Abstract
Background: In a recent study, it was shown that patients with pT1 adenocarcinoma of the esophagus or stomach have a shorter survival time compared to an age- and gender-matched group from the normal population despite curative therapy. The reasons for the loss of expected life years (YLL) can only be discussed. The aim of the present evaluation is to analyze the influence of the patients' gender on the results.
Methods: The data from the aforementioned study was used for this purpose.
Results: Of the 214 patients, 112 had pT1 carcinoma of the esophagus and 102 had gastric carcinoma. The male (m):female (f) ratio was significantly (p<0.0001) different between esophageal (m:f=10:1) and gastric (m:f=3:2) tumors. Women (n=48) were significantly older at the time of treatment with a median age of 69.0 (min:42.0, max:84.7) years than male patients (n=166) with a median age of 62.2 (min:18.5, max: 80.7) years (p<0.001). Tumor characteristics, postoperative course, 5-year survival rate and the rate of YLL were not significantly different between men and women. The analysis of the group of older patients (60 years or older) shows a relevant lower loss of expected life years for women compared to male patients.

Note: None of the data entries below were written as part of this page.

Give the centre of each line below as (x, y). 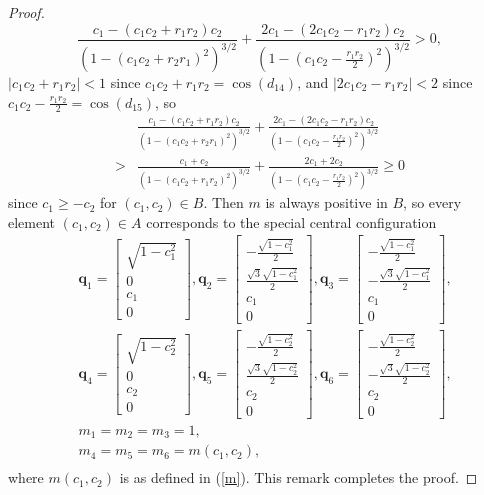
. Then (223, 202)
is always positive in (326, 202)
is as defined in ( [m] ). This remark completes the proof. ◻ (298, 477)
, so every (432, 202)
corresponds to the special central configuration (291, 221)
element (32, 221)

Conclusion: Women are significantly less likely to develop adenocarcinoma of the esophagus or stomach compared to men. Although the average age of onset is significantly higher for women than for men, the prognosis is the same for both groups. In contrast, women in the group of older patients lose no or only a small number of expected years of life (EYL).
Keywords
Esophageal neoplasm, Stomach neoplasm, Esophagus mucosa, Gastric mucosa, Adenocarcinoma, Lymph node metastasis, Cancer survivors, Years of life lost
Abbreviations
AC: Adenocarcinoma; CI: Confidence Interval; EAC: Adenocarcinoma of the Esophagus; EYL: Expected Years of Life; F: Female; GAC: Adenocarcinoma of the Stomach; GI: Gastrointestinal; H.R.: Hazard-Ratio; LNM: Lymph Node Metastasis; M0: No distant Metastasis; M: Male; Max: Maximum; Min: Minimum; N: Number; N.S: No Significance; p: Level of Significance; pN0: No Tumor Infiltration in Regional lymph Nodes after Lymphadenectomy; pN+: Tumor Infiltration in One or More Regional Lymph Nodes after Lymphadenectomy; pT1: Maximal Depth of Tumor Infiltration into the Mucosa or Submucosa according to Histopathologic Report; pT1a: Maximal Depth of Tumor Infiltration into the Mucosa according to Histopathologic Report; pT1b: Maximal Depth of Tumor Infiltration into the Submucosa according to Histopathologic Report; SEER-Program: The Surveillance, Epidemiology, and End Results (SEER) Program ;Y: Year; YLL: Years of Life Lost
Introduction
Carcinomas of the upper gastrointestinal (GI) tract are not among the most common tumors in Germany. Gastric carcinoma ranks 10th in the frequency of malignant diseases for both men and women. Carcinomas of the esophagus are in 13th place for men and 22nd place for women [1]. The incidence differs significantly between men and women for both gastric carcinoma and esophageal tumors. In 2020, the number of new cases of gastric tumors was around 1.7 times higher for men compared to women and 3.4 times higher for esophageal carcinomas. Both diseases occur at an older age, but here too there are differences between the sexes. In general, the severity of the tumor disease is assessed based on the short and long-term prognosis. In Germany, relative 5-year survival rates are currently around 37% for women with gastric cancer and 34% for men [1]. Although the survival prospects have improved recently, they remain rather unfavorable compared to other cancers. This is because in most cases the disease is diagnosed at an advanced tumor stage. The situation is different for early cancers, where the 5-year survival rate for these tumors is 77% [2]. For most people, it makes a big difference whether someone dies young, around the age of 35, or at an advanced age, around 70 [3]. If one respects this view, from the perspective of healthcare system planning, a distinction must be made as to whether a disease typically only causes death in old age or at a younger age. The concept of Years of Life Lost (YLL) takes this into account. This concept does not simply count deaths, but hypothetically determines how much life is lost because of these deaths.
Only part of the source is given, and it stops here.